[PROVIDED DATA Boundary: Start]

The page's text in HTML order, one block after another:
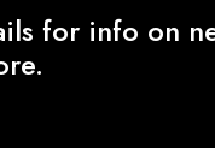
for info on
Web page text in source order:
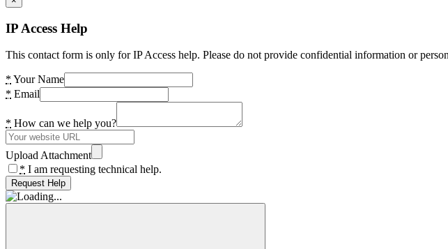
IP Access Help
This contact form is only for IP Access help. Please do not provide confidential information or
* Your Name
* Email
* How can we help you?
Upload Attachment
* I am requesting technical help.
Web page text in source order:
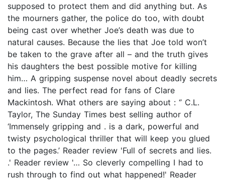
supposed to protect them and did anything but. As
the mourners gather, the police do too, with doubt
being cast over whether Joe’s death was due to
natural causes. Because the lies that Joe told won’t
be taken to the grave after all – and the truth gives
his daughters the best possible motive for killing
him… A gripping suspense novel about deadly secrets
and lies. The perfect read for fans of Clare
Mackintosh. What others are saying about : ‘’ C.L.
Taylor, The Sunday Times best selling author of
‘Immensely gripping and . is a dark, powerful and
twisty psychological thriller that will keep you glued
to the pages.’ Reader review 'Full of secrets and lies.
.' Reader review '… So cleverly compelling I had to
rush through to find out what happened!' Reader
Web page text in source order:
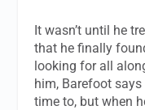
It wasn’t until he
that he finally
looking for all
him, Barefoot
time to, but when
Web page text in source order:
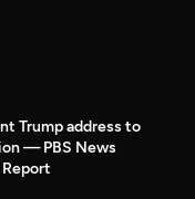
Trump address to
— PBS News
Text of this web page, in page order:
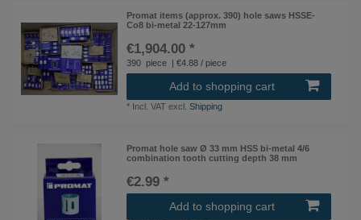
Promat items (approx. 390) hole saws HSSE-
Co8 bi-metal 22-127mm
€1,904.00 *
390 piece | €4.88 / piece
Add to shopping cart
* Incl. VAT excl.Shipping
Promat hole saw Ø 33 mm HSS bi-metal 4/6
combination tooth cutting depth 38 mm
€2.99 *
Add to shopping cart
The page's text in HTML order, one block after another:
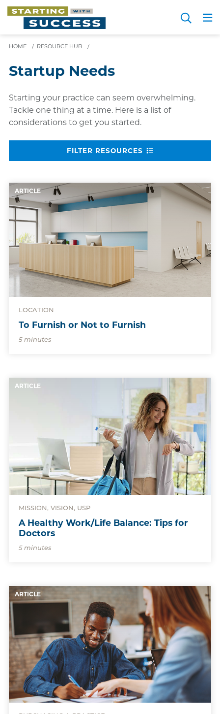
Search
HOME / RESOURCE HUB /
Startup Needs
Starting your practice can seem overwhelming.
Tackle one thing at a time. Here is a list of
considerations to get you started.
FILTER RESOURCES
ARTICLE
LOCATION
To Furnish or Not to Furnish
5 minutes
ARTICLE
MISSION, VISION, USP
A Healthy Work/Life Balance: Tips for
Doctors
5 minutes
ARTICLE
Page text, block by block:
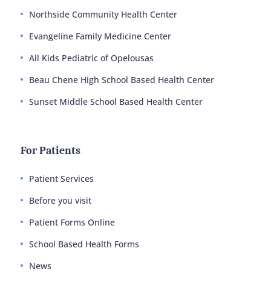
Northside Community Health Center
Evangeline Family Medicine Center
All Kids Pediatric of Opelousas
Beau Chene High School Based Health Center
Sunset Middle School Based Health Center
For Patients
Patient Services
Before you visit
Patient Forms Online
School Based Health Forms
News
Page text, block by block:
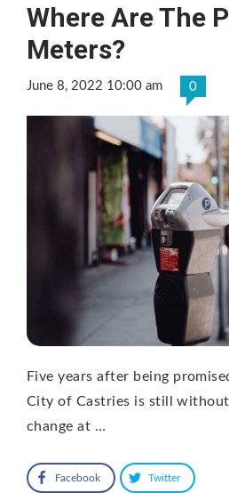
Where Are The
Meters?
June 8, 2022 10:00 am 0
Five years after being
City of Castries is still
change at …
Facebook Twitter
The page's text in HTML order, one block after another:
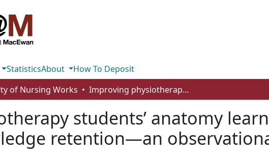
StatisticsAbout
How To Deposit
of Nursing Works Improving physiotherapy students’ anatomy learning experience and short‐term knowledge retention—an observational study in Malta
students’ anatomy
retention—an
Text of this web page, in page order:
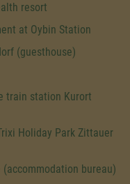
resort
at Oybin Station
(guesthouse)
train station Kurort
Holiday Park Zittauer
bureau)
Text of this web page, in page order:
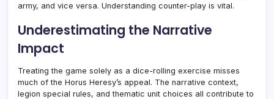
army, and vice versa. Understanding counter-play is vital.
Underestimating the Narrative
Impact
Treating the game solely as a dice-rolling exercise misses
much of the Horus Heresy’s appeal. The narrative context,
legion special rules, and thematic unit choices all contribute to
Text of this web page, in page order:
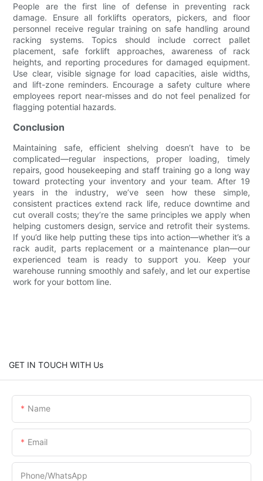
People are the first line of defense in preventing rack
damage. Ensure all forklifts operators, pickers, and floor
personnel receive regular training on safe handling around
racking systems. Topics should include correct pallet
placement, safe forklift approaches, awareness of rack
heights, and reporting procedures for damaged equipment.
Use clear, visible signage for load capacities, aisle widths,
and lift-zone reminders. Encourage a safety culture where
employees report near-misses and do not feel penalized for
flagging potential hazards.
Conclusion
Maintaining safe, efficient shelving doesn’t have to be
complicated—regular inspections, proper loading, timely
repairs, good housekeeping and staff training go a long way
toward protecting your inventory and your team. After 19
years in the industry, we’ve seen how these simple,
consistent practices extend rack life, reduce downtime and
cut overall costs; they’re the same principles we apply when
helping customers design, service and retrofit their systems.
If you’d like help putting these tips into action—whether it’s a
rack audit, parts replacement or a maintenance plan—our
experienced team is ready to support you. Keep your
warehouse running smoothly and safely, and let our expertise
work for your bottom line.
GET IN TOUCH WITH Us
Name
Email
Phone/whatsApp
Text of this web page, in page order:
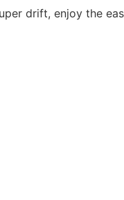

[PROVIDED DATA Boundary: End]

[EXERCISE OBJECTIVE] With the pictures removed, return each record above exactly as given.

[RESULT BELOW]
The page's text in HTML order, one block after another:
for info on
Web page text in source order:
IP Access Help
This contact form is only for IP Access help. Please do not provide confidential information or
* Your Name
* Email
* How can we help you?
Upload Attachment
* I am requesting technical help.
Web page text in source order:
supposed to protect them and did anything but. As
the mourners gather, the police do too, with doubt
being cast over whether Joe’s death was due to
natural causes. Because the lies that Joe told won’t
be taken to the grave after all – and the truth gives
his daughters the best possible motive for killing
him… A gripping suspense novel about deadly secrets
and lies. The perfect read for fans of Clare
Mackintosh. What others are saying about : ‘’ C.L.
Taylor, The Sunday Times best selling author of
‘Immensely gripping and . is a dark, powerful and
twisty psychological thriller that will keep you glued
to the pages.’ Reader review 'Full of secrets and lies.
.' Reader review '… So cleverly compelling I had to
rush through to find out what happened!' Reader
Web page text in source order:
It wasn’t until he
that he finally
looking for all
him, Barefoot
time to, but when
Web page text in source order:
Trump address to
— PBS News
Text of this web page, in page order:
Promat items (approx. 390) hole saws HSSE-
Co8 bi-metal 22-127mm
€1,904.00 *
390 piece | €4.88 / piece
Add to shopping cart
* Incl. VAT excl.Shipping
Promat hole saw Ø 33 mm HSS bi-metal 4/6
combination tooth cutting depth 38 mm
€2.99 *
Add to shopping cart
The page's text in HTML order, one block after another:
Search
HOME / RESOURCE HUB /
Startup Needs
Starting your practice can seem overwhelming.
Tackle one thing at a time. Here is a list of
considerations to get you started.
FILTER RESOURCES
ARTICLE
LOCATION
To Furnish or Not to Furnish
5 minutes
ARTICLE
MISSION, VISION, USP
A Healthy Work/Life Balance: Tips for
Doctors
5 minutes
ARTICLE
Page text, block by block:
Northside Community Health Center
Evangeline Family Medicine Center
All Kids Pediatric of Opelousas
Beau Chene High School Based Health Center
Sunset Middle School Based Health Center
For Patients
Patient Services
Before you visit
Patient Forms Online
School Based Health Forms
News
Page text, block by block:
Where Are The
Meters?
June 8, 2022 10:00 am 0
Five years after being
City of Castries is still
change at …
Facebook Twitter
The page's text in HTML order, one block after another:
StatisticsAbout
How To Deposit
of Nursing Works Improving physiotherapy students’ anatomy learning experience and short‐term knowledge retention—an observational study in Malta
students’ anatomy
retention—an
Text of this web page, in page order:
resort
at Oybin Station
(guesthouse)
train station Kurort
Holiday Park Zittauer
bureau)
Text of this web page, in page order:
army, and vice versa. Understanding counter-play is vital.
Underestimating the Narrative
Impact
Treating the game solely as a dice-rolling exercise misses
much of the Horus Heresy’s appeal. The narrative context,
legion special rules, and thematic unit choices all contribute to
Text of this web page, in page order:
People are the first line of defense in preventing rack
damage. Ensure all forklifts operators, pickers, and floor
personnel receive regular training on safe handling around
racking systems. Topics should include correct pallet
placement, safe forklift approaches, awareness of rack
heights, and reporting procedures for damaged equipment.
Use clear, visible signage for load capacities, aisle widths,
and lift-zone reminders. Encourage a safety culture where
employees report near-misses and do not feel penalized for
flagging potential hazards.
Conclusion
Maintaining safe, efficient shelving doesn’t have to be
complicated—regular inspections, proper loading, timely
repairs, good housekeeping and staff training go a long way
toward protecting your inventory and your team. After 19
years in the industry, we’ve seen how these simple,
consistent practices extend rack life, reduce downtime and
cut overall costs; they’re the same principles we apply when
helping customers design, service and retrofit their systems.
If you’d like help putting these tips into action—whether it’s a
rack audit, parts replacement or a maintenance plan—our
experienced team is ready to support you. Keep your
warehouse running smoothly and safely, and let our expertise
work for your bottom line.
GET IN TOUCH WITH Us
Name
Email
Phone/whatsApp
Text of this web page, in page order:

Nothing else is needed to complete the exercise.